Normally, when you look at what a Neumann BC is, you get that it's a prescribed derivative of the solution in the direction of the outward surface normal at the boundary. However, in linear elasticity model, the Neumann boundary condition is prescribing traction force.
"Standard": $$\frac{\partial u}{\partial n} = a(x) \text{ for } x\in \Gamma \subset \partial\Omega$$
with $\Omega$ being the domain, $x$ the coordinate vector, $u$ our unknown field (displacement or whatever), $n$ the outer surface normal at given point and $a$ a given function of $x$.
Elasticity: $$\sigma n = t(x)\text{ for } x\in \Gamma \subset\partial\Omega $$
with $\sigma$ being the stress tensor, $n$ the normal as before, and $t$ some prescribed surface traction.
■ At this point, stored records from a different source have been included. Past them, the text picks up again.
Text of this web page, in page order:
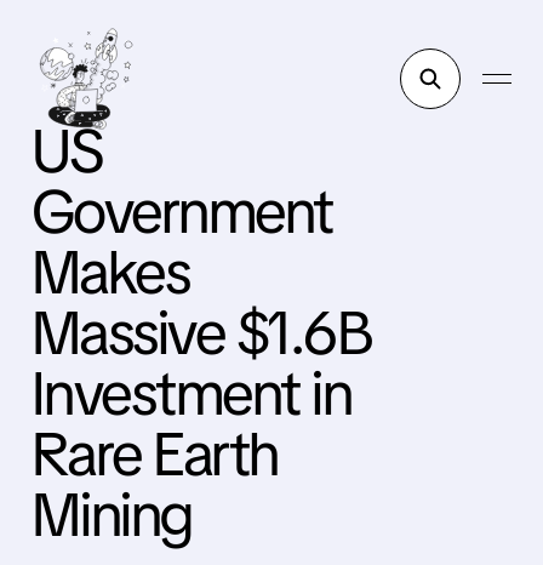
US
Government
Makes
Massive $1.6B
Investment in
Rare Earth
Mining

Now, I do realise that stress is related to strain and that is related to the derivative of $u$, so I guess those two versions are probably closely related. But I struggle to realise exactly how. Are they identical? Is one stronger than the other?
The only thing I could find on this was this post: https://scicomp.stackexchange.com/questions/29246/traction-stress-stress-displacement-gradient
which shows that yes, if you prescribe the BC in the traction "version", it matches naturally with the boundary integral you get after applying the Green's identity. However, for me the question still remains why cannot I define it as the derivative of the displacement field? What is the fundamental difference?